The two-day Putin-Xi summit in Beijing concluded Tuesday with Russian President Vladimir Putin confirming that talks on the Power of Siberia 2 Natural Gas pipeline had advanced materially, stating "practically all the key issues have been agreed upon." Putin invited Xi to visit Russia and said bilateral ties are at "an unprecedented level." Approximately 40 agreements were signed across energy, banking, and industrial sectors. The pipeline, which would supply Russian natural gas to China via Mongolia, has been under negotiation for years and stalled repeatedly over pricing.
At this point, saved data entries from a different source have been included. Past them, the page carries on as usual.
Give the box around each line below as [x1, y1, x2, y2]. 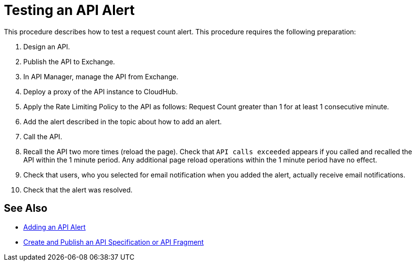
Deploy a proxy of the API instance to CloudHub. [23, 87, 178, 96]
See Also [4, 202, 48, 215]
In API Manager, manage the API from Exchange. [23, 72, 178, 81]
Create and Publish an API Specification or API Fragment [23, 237, 204, 246]
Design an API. [23, 42, 70, 51]
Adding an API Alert [23, 222, 86, 231]
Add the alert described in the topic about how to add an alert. [23, 117, 222, 126]
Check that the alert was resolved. [23, 185, 133, 194]
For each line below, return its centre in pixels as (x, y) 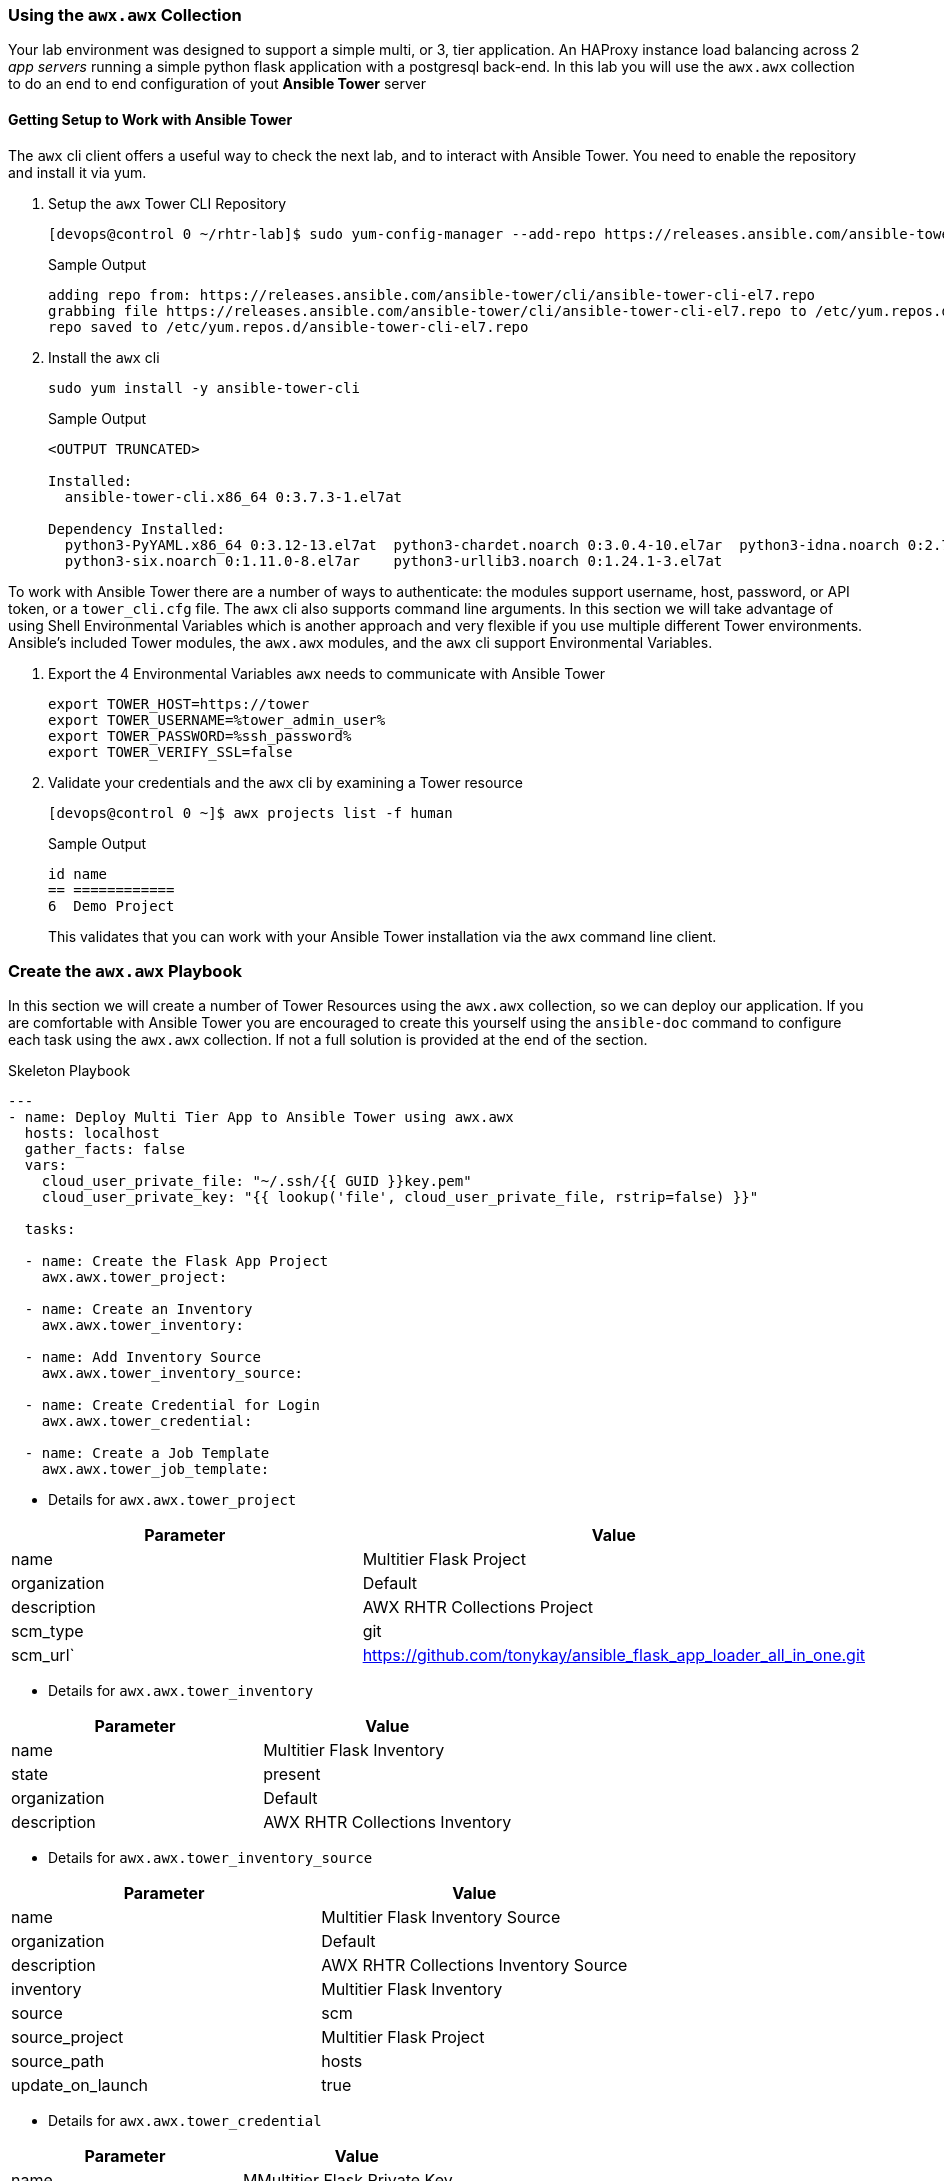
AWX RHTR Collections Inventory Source (474, 1965)
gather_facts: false (105, 1149)
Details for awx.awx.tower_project (172, 1500)
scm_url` (43, 1655)
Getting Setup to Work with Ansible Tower (150, 119)
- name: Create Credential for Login (172, 1405)
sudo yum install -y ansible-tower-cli (204, 387)
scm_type (47, 1631)
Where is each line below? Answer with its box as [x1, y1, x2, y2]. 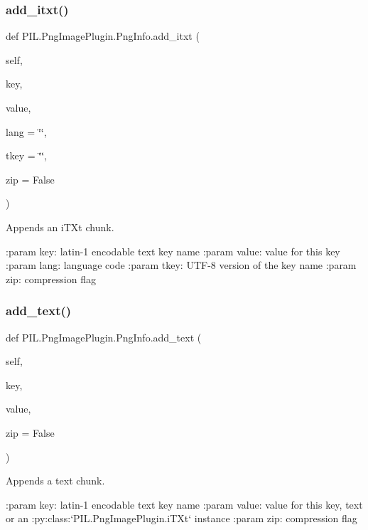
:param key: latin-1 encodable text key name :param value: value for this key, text [6, 497, 363, 512]
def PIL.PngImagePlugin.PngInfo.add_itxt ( [6, 28, 200, 43]
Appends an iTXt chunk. [6, 219, 114, 234]
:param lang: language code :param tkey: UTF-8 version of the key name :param [6, 258, 357, 272]
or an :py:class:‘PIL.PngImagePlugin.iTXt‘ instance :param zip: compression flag [6, 511, 357, 526]
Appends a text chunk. [6, 473, 105, 488]
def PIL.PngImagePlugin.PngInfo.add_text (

The Hormuz closure has given Beijing fresh strategic incentive to lock in alternative energy supply, and Moscow needs the export revenue to sustain its war economy amid a growth forecast slashed to 0.4% for 2026. The back-to-back Trump and Putin summits in Beijing within a single week have positioned Xi as the central figure in global diplomacy, with Chinese state media describing the sequencing as evidence Beijing is "fast emerging as the focal point of global diplomacy."

  • Putin travelled with Russia's top oil, gas, banking, and chemical sector executives; the delegation's composition signals the summit was designed to produce concrete commercial outcomes rather than diplomatic optics alone.
  • Washington will closely monitor the energy deal's final terms; any arrangement that materially strengthens Russia's war financing capacity will draw U.S. sanctions pressure on Chinese entities involved in the transaction.
  • Risk note: a concluded Power of Siberia 2 deal deepens Moscow's economic insulation from Western sanctions, extends the Ukraine war timeline, and adds a structural geopolitical risk premium to European energy markets already strained by the Hormuz closure.